Pour les grandes puissances, il est clair que le soutien permanent à la création d’un Etat palestinien est un facteur de stabilisation de la Région. Il permet de maintenir une pression politique et militaire sur Israël, sur le voisin égyptien et, bien sûr, sur les deux rivaux que sont l’Iran et l’Arabie Saoudite. N’oublions pas, par exemple, que le but (officiel) du régime mis en place en Iran par l’ayatollah Khomeiny est la conquête de Al Qods (Jérusalem, en arabe), qui ne peut se faire qu’avec la création de ce fameux Etat de Palestine.
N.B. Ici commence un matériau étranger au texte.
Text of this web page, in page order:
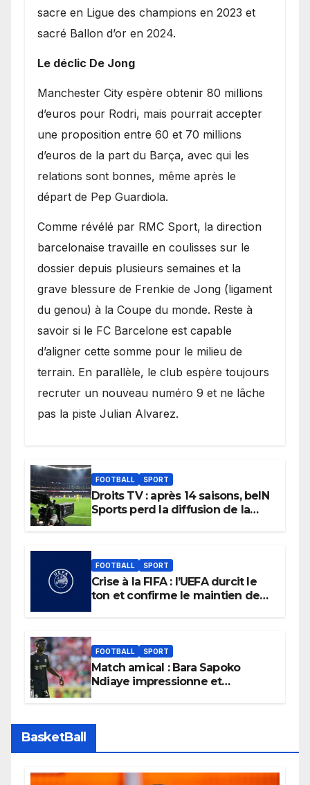
sacre en Ligue des champions en 2023 et
sacré Ballon d’or en 2024.
Le déclic De Jong
​Manchester City espère obtenir 80 millions
d’euros pour Rodri, mais pourrait accepter
une proposition entre 60 et 70 millions
d’euros de la part du Barça, avec qui les
relations sont bonnes, même après le
départ de Pep Guardiola.
​Comme révélé par RMC Sport, la direction
barcelonaise travaille en coulisses sur le
dossier depuis plusieurs semaines et la
grave blessure de Frenkie de Jong (ligament
du genou) à la Coupe du monde. Reste à
savoir si le FC Barcelone est capable
d’aligner cette somme pour le milieu de
terrain. En parallèle, le club espère toujours
recruter un nouveau numéro 9 et ne lâche
pas la piste Julian Alvarez.
FOOTBALL SPORT
Droits TV : après 14 saisons, beIN
Sports perd la diffusion de la
FOOTBALL SPORT
Crise à la FIFA : l’UEFA durcit le
ton et confirme le maintien de
FOOTBALL SPORT
Match amical : Bara Sapoko
Ndiaye impressionne et
BasketBall
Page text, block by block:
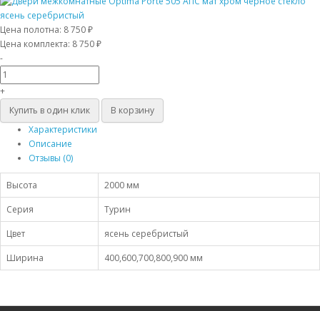
Цена полотна: 8 750 ₽
Цена комплекта: 8 750 ₽
-
+
Купить в один клик
В корзину
Характеристики
Описание
Отзывы (0)
Высота
2000 мм
Серия
Турин
Цвет
ясень серебристый
Ширина
400,600,700,800,900 мм
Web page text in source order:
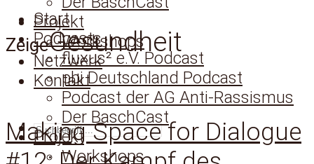
Projekt
Workshops
Netzwerk
Kontakt
SUCHEN
Start
Podcasts
fluxus² e.V. Podcast
pbi Deutschland Podcast
Podcast der AG Anti-Rassismus
Der BaschCast
Projekt
Workshops
ZeigeGesundheit
Making Space for Dialogue

Enfin, pour les militants de la “cause palestinienne”, il est malheureusement de plus en plus évident – même si cela n’a pas toujours été le cas et si ce ne l’est pas pour tous ses militants– que la revendication palestinienne et l’adhésion à leur cause n’est souvent que le cache-sexe d’un antisémitisme qui n’ose s’avouer et qui permet de lutter contre Israël sans penser être “contre les Juifs”.
Mais, de façon consciente ou inconsciente, il y a, bien sûr, l’idée que les Juifs n’ont rien à faire dans cette région – alors qu’ils s’y trouvaient déjà il y a 3000 ans – et qu’ils n’ont qu’à retourner dans leurs ghettos d’Europe Centrale d’où ils n’auraient jamais dû partir, s’il n’y avait eu le nazisme et la Shoah.
Le plus étonnant dans toute cette affaire est que le peuple kurde est le seul peuple de la Région qui a conservé – tout en étant très majoritairement musulman – une tradition de tolérance et d’authentique respect envers les autres religions et les minorités de toutes sortes. C’est au Kurdistan irakien, par exemple, que se sont réfugiés les Chrétiens qui fuyaient l’Etat Islamique. Ils étaient plusieurs millions.
Les Kurdes sont ainsi les seuls véritables héritiers de ce qui a fait la force, la renommée et la gloire de ce Moyen Orient qui fut – on a tendance à l’oublier – la partie du monde la plus développée quand s’y mélangeaient religions, minorités diverses et cultures venues de partout.
Il serait peut-être temps que, s’il veut réellement penser à l’avenir, le monde prenne les Kurdes en exemple, et les aide à reconstruire un Moyen Orient qui a terriblement besoin de retrouver sa splendeur d’antan.